# trapping Season



## 280IM (Mar 28, 2005)

Is anyone ready and waiting for the season to open? Will these gas prices 
change your plans? Just want to see what other people are thinking. 
280


----------



## take EM' close (Oct 21, 2004)

I'm ready to try to get me some ****....and maybe an occasion bobcat, coyote or fox! 

No need to worry for gad for me....I just cross the river behind my house and set some **** traps back there. But I will put some out of town because I'm going for 40 ***** this year.

My dad on the other hand....he drives 5 hours about ever 3 days to check his traps so I'm sure he will be pissin and moanin.


----------



## Roughrider (Apr 12, 2005)

All dyed, waxed and ready to go. I won't be driving around as much thats for sure. Probably have to stick within 5 miles and concentrate my line more. I'll have alot more double, triple and quadruple sets. Good luck.


----------



## TRAPPER4582 (Aug 17, 2005)

I'm all ready to hit it hard. I'v gottan permission on to trap on some awsome coyote land and i'm pumped. The gas prices have me worried but I'm not going to slow down any. I'm going to gamble that the high gas prices will keep the fur harvest low which will hopefully raise some prices on fur. I have 300 + legholds to set and I'm going to set them. I love going full throttle. I think I would feel empty inside if I didnt. Trapping is something that burns deep inside of me. You guys that love to trap know exactly what I mean.

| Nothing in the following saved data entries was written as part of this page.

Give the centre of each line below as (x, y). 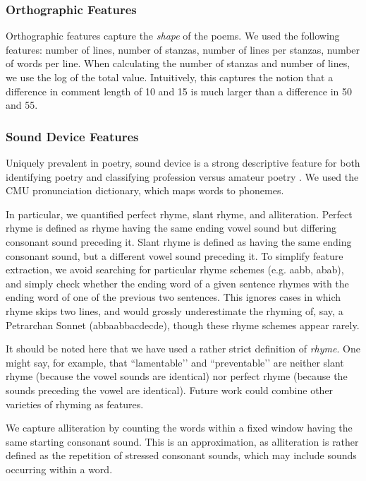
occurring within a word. (59, 469)
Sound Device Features (72, 136)
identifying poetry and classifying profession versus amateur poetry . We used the (182, 176)
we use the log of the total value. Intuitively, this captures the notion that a (170, 77)
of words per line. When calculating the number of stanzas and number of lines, (178, 63)
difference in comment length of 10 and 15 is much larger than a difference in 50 (179, 91)
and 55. (22, 105)
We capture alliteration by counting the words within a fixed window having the (179, 428)

I may lose my butt this year because of the gas prices, but I'm going to have fun doing it!!!

:rock: Good luck boys!!!!!!!!!!!!!!!!!!!!!!!!!!!


----------



## 280IM (Mar 28, 2005)

is anyone going to use the break away snares as Missouri now will let you use them above ground but you must go to a school first I would like to hear from anyone who has used them and how they got along 280


----------